Since May 2004, Black Voices has been holding weekly protests in East Liberty. The turnout is gradually increasing, she says, along with the mounting death toll in Iraq. She remains resolute, believing that protest against U.S. actions in Iraq carries on the spirit of King, who opposed the Vietnam War. "I knew," King said, "that America would never invest the necessary funds or energies in rehabilitation of its poor as long as adventures like Vietnam continue to draw men and skills and money like some demonic, destructive suction tube."

 

"Vietnam" could easily be replaced with "Iraq," Austin says, to describe the current war's effects on poorer U.S. communities, which tend to be disproportionately African American. She also notes that, due to a lack of career prospects, poor blacks make up a large portion of the armed services, and their absence also harms the black community.

 

Austin recruits prospective students for the University of Pittsburgh.
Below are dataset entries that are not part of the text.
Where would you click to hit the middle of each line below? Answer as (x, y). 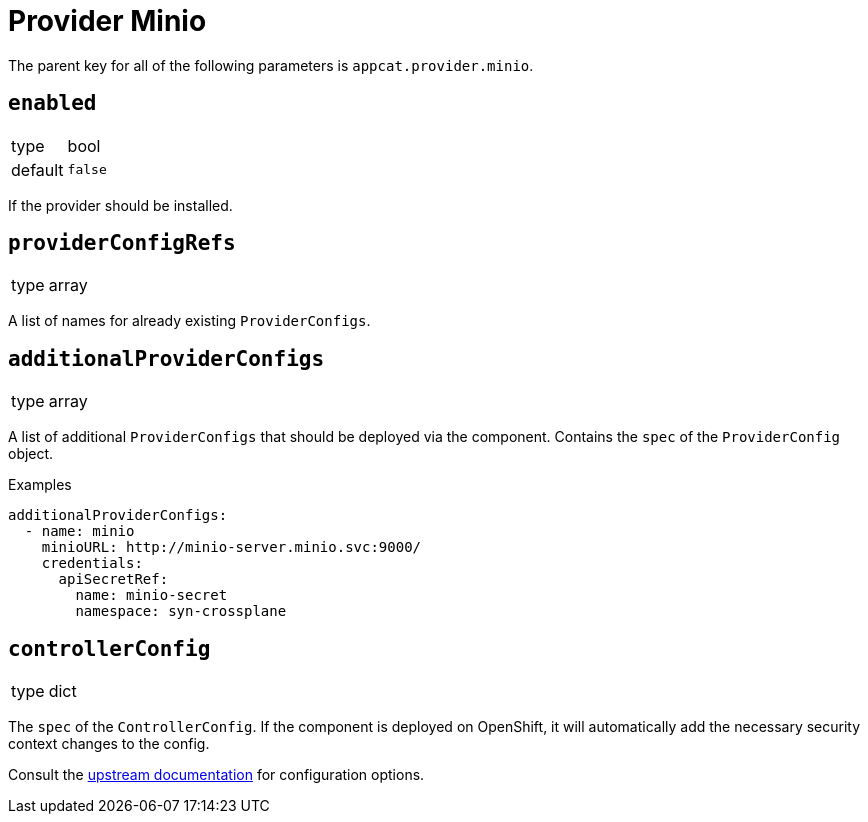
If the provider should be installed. (120, 205)
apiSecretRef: (113, 579)
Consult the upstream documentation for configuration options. (216, 775)
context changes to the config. (109, 744)
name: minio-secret (151, 595)
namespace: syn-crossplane (181, 611)
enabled (52, 103)
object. (31, 454)
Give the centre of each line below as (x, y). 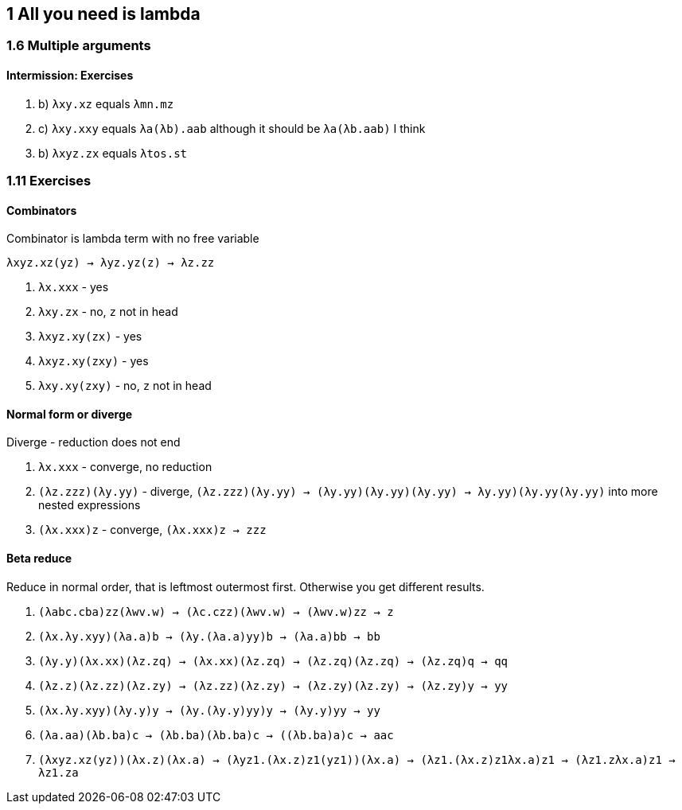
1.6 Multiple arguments (79, 46)
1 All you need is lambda (103, 14)
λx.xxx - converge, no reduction (125, 467)
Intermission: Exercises (70, 76)
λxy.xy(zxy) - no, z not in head (125, 386)
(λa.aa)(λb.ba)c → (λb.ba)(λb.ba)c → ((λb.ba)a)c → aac (216, 735)
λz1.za (58, 772)
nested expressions (90, 505)
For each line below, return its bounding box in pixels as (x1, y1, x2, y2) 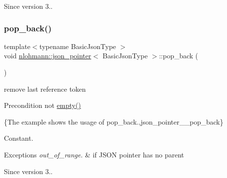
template (4, 41, 30, 51)
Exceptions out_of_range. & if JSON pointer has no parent (4, 149, 184, 159)
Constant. (4, 133, 33, 143)
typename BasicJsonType (39, 41, 116, 51)
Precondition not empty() (4, 100, 81, 110)
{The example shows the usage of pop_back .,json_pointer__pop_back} (4, 116, 224, 127)
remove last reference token (4, 83, 86, 94)
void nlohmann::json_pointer (4, 51, 91, 61)
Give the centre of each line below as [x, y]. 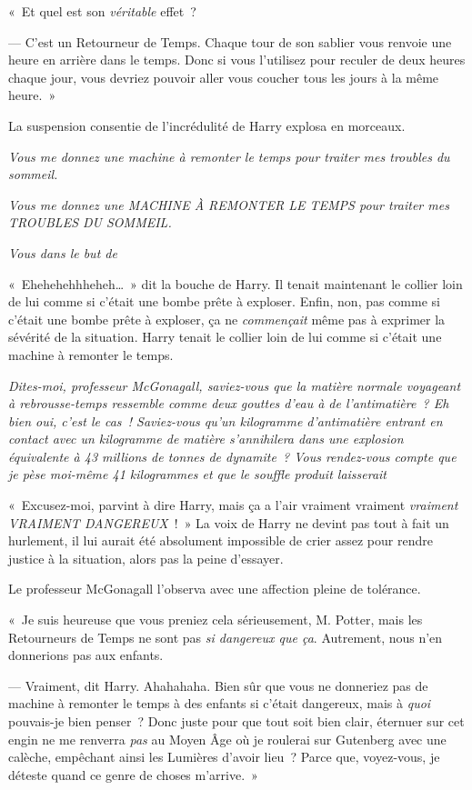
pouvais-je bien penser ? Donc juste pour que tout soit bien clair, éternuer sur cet [236, 721]
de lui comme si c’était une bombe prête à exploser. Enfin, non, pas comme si [224, 301]
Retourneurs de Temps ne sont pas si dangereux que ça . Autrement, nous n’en [226, 637]
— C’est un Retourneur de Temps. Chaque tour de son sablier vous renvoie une [230, 41]
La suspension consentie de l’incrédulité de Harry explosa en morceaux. [207, 125]
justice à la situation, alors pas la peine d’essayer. [146, 558]
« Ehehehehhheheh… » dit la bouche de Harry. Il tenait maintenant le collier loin [236, 283]
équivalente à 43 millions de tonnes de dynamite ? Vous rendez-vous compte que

When she attends career fairs at high schools in poor, predominantly black neighborhoods, she is sometimes the only non-military recruiter, she reports. "You would be hard-pressed to find a military recruiter in the nation's most affluent high schools," she adds. "The nation's poor fight our wars, although they don't benefit from them."

Black Voices for Peace protest, 1-2 p.m., Saturday, Jan. 15, Highland and Penn avenues, East Liberty.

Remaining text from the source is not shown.